* **What the task requires**
Output each record below exactly as it stands, leaving out the pictures.

------------

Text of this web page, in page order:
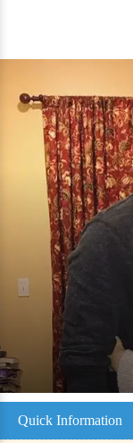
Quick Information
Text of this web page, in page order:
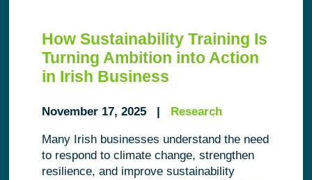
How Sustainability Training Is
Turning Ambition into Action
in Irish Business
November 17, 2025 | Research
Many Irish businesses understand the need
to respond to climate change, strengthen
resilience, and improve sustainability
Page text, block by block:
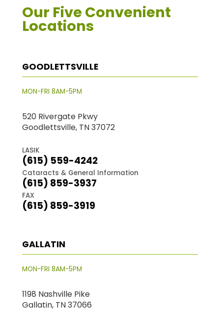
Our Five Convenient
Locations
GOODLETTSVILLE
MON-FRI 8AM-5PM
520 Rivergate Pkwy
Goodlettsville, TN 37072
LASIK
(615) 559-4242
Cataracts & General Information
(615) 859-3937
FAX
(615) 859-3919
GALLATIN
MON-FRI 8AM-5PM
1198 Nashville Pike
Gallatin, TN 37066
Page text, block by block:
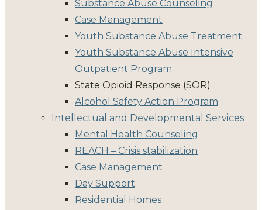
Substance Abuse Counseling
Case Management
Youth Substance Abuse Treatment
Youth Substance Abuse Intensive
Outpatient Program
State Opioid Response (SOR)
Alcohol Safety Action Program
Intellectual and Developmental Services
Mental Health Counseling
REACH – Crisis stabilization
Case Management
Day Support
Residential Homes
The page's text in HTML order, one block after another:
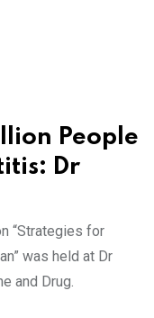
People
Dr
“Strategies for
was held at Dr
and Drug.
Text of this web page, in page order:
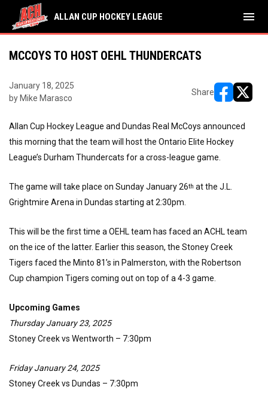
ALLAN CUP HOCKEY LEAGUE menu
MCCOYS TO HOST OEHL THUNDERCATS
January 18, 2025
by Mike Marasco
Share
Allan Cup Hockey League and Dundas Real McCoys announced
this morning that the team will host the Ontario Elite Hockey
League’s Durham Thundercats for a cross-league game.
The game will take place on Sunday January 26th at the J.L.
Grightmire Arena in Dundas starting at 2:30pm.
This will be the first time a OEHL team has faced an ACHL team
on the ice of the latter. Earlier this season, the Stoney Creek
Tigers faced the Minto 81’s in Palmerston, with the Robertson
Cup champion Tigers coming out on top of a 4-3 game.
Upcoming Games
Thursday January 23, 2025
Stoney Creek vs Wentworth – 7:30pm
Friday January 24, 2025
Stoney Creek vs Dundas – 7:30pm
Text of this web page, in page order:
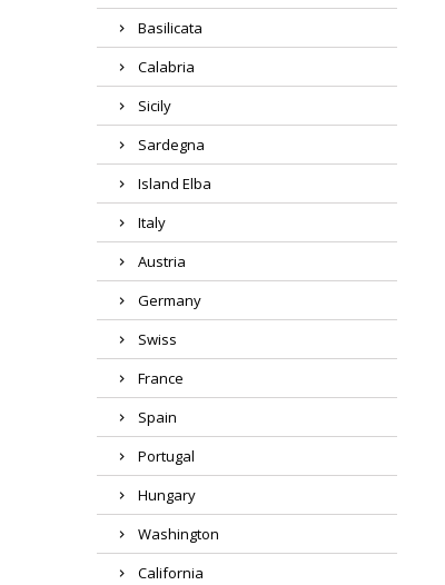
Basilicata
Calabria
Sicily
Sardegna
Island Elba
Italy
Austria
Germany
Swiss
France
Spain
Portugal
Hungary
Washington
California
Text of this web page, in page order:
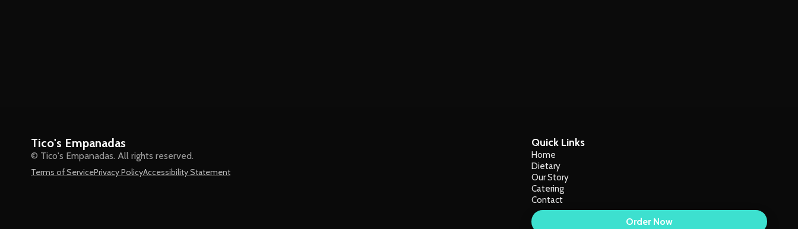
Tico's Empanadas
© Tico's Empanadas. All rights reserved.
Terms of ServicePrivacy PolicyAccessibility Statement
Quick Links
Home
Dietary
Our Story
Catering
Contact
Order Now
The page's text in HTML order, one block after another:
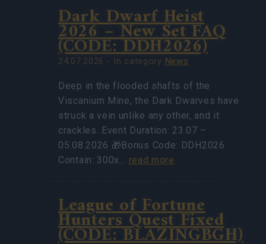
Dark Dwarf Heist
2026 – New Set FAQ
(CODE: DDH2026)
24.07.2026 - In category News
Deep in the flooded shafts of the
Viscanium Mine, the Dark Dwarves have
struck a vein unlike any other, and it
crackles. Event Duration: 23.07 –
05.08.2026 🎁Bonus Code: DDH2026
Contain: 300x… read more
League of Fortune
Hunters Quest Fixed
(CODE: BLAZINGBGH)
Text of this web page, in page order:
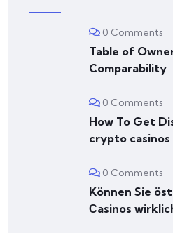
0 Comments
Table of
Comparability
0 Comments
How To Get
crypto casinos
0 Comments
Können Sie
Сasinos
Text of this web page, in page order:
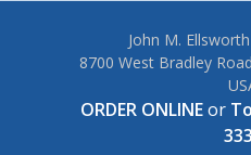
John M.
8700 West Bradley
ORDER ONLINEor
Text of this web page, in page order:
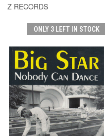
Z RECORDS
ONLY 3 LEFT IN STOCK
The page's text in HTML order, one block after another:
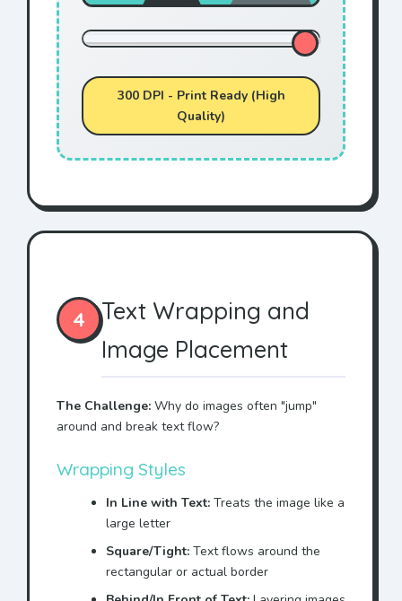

------------

* **Reply to the exercise**
Text of this web page, in page order:
Quick Information
Text of this web page, in page order:
How Sustainability Training Is
Turning Ambition into Action
in Irish Business
November 17, 2025 | Research
Many Irish businesses understand the need
to respond to climate change, strengthen
resilience, and improve sustainability
Page text, block by block:
Our Five Convenient
Locations
GOODLETTSVILLE
MON-FRI 8AM-5PM
520 Rivergate Pkwy
Goodlettsville, TN 37072
LASIK
(615) 559-4242
Cataracts & General Information
(615) 859-3937
FAX
(615) 859-3919
GALLATIN
MON-FRI 8AM-5PM
1198 Nashville Pike
Gallatin, TN 37066
Page text, block by block:
Substance Abuse Counseling
Case Management
Youth Substance Abuse Treatment
Youth Substance Abuse Intensive
Outpatient Program
State Opioid Response (SOR)
Alcohol Safety Action Program
Intellectual and Developmental Services
Mental Health Counseling
REACH – Crisis stabilization
Case Management
Day Support
Residential Homes
The page's text in HTML order, one block after another:
People
Dr
“Strategies for
was held at Dr
and Drug.
Text of this web page, in page order:
ALLAN CUP HOCKEY LEAGUE menu
MCCOYS TO HOST OEHL THUNDERCATS
January 18, 2025
by Mike Marasco
Share
Allan Cup Hockey League and Dundas Real McCoys announced
this morning that the team will host the Ontario Elite Hockey
League’s Durham Thundercats for a cross-league game.
The game will take place on Sunday January 26th at the J.L.
Grightmire Arena in Dundas starting at 2:30pm.
This will be the first time a OEHL team has faced an ACHL team
on the ice of the latter. Earlier this season, the Stoney Creek
Tigers faced the Minto 81’s in Palmerston, with the Robertson
Cup champion Tigers coming out on top of a 4-3 game.
Upcoming Games
Thursday January 23, 2025
Stoney Creek vs Wentworth – 7:30pm
Friday January 24, 2025
Stoney Creek vs Dundas – 7:30pm
Text of this web page, in page order:
Basilicata
Calabria
Sicily
Sardegna
Island Elba
Italy
Austria
Germany
Swiss
France
Spain
Portugal
Hungary
Washington
California
Text of this web page, in page order:
Tico's Empanadas
© Tico's Empanadas. All rights reserved.
Terms of ServicePrivacy PolicyAccessibility Statement
Quick Links
Home
Dietary
Our Story
Catering
Contact
Order Now
The page's text in HTML order, one block after another:
Dark Dwarf Heist
2026 – New Set FAQ
(CODE: DDH2026)
24.07.2026 - In category News
Deep in the flooded shafts of the
Viscanium Mine, the Dark Dwarves have
struck a vein unlike any other, and it
crackles. Event Duration: 23.07 –
05.08.2026 🎁Bonus Code: DDH2026
Contain: 300x… read more
League of Fortune
Hunters Quest Fixed
(CODE: BLAZINGBGH)
Text of this web page, in page order:
0 Comments
Table of
Comparability
0 Comments
How To Get
crypto casinos
0 Comments
Können Sie
Сasinos
Text of this web page, in page order:
John M.
8700 West Bradley
ORDER ONLINEor
Text of this web page, in page order:
Z RECORDS
ONLY 3 LEFT IN STOCK
The page's text in HTML order, one block after another:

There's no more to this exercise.